4 responses to “Days 195-197 Mission Fraud vs. Mission Meaning”

  1. Maria Doglio Avatar
    Maria Doglio

    This commentary reminds me how I often think about how ministries get sucked into the typical corporate culture and their mission statements and values start to have gray areas right down the line from leadership to staff.
    Can it be avoided? Can a ministry maintain a different corporate culture that maintains in its highest values for care and personnel as well? Can they still be successful or do they have to follow a corporate norm, even if it may compromise values? Do they have to stay small to accomplish this? (Small is Beautiful!) I keep thinking there must be a different way to conduct business with out getting caught in the ruthlessness of corporate norms, because the old ways just don’t work anymore.
    It’s an intricate web — what are your thoughts Erie? Am I off the wall or can a corporation run it’s business from it’s heart?
    PS: I just gifted my son, who finished his first year of nursing, with two of your books. Thank you.

    Like

  2. ~liz Wessel Avatar

    love your fruitful inquiry, Maria which offers one much to ponder. I hope you will invite your son to join our conversation. I know of no other better way to incorporate the teachings of RLC than to read Erie’s essay and to formulate a response. The process causes one to think about how to directly apply it in one’s own life and work.

    Like

  3. ~liz Wessel Avatar

    This is a powerfully instructive essay Erie. Congratulations to Liz Vieira at Parrish Medical Center and Grace Ibe at St. John’s Regional Health System. Personally, I find the Mother test is a great litmus test for my encounters.
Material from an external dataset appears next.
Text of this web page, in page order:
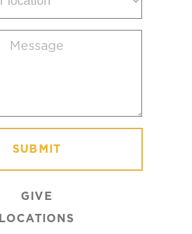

I truly keep this in mind when I do outreach calls with patients/family members. I find that the most rewarding aspect of my job is patient advocacy. At times, I have focused mostly on my own actions and behaviors thinking that it is within the sphere of my control.
    Yet, the bigger lesson that I am presently living is the recognition that I/we cannot be successful in achieving quality care without the entire ecosystem of a team working in sync with one another. Everyone is entirely interdependent in working towards a common good. Leaders can help create a vision for how the work we do can make a difference and provide meaning and purpose regardless of our job. Although healthcare reform is challenging I think the overall outcomes will be positive for the people of our country.
    Congratulations on your new book, Erie, which is a salient, concise pocket guide for RLC.

    Like

  4. erie chapman Avatar
    erie chapman

    Thank you Liz and Maria
    Maria, as Liz mentioned, there are many organizations, large as well as small, that have succeeded in creating the kind of culture in which you would want to work – and I have seen it many times. The pathway to that is what this article describes and is also described in more detail in my new book.
    Examples of large organizations with great cultures include the Mayo Clinic in healthcare and Southwest Airlines (more than 50,000 employees) in a non-healthcare but critically important area. In those cases, large is beautiful because so many are affected. We also were able to accomplish this in the 1980s and ’90s with our 11,000 partners at OhioHealth during the time I was CEO.
    So although the bad news is that loving cultures are in the minority the good news is that there are many examples. Hope you find one.